__What you are asked to do__: Start at the line holding "Node proxies this". Write out that line and each one after it to the end of the data, unchanged.

Items from a dataset:

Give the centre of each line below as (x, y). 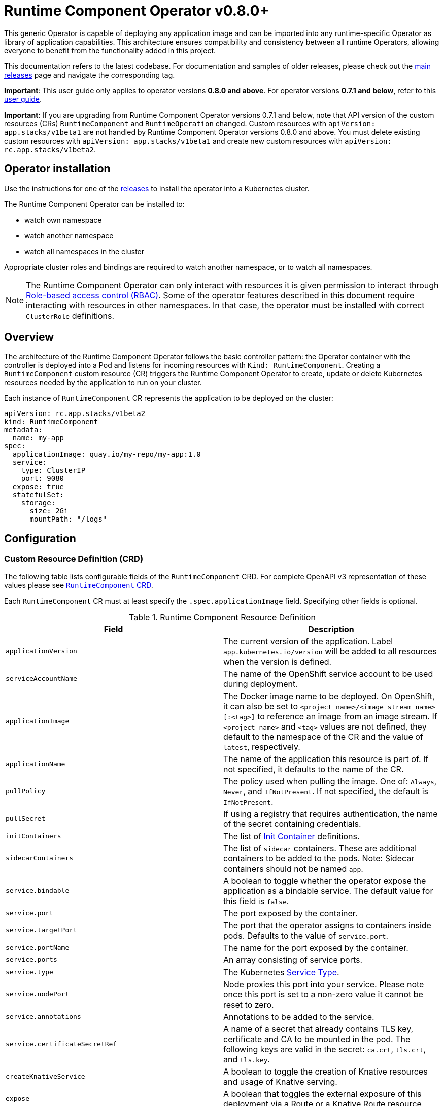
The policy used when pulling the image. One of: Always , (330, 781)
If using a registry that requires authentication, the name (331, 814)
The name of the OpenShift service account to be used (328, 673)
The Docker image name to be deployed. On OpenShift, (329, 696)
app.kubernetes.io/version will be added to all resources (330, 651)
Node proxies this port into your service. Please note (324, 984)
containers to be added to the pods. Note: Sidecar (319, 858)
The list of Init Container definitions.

__Exercise answer__:
Node proxies this port into your service. Please note (324, 984)
containers to be added to the pods. Note: Sidecar (319, 858)
The list of Init Container definitions.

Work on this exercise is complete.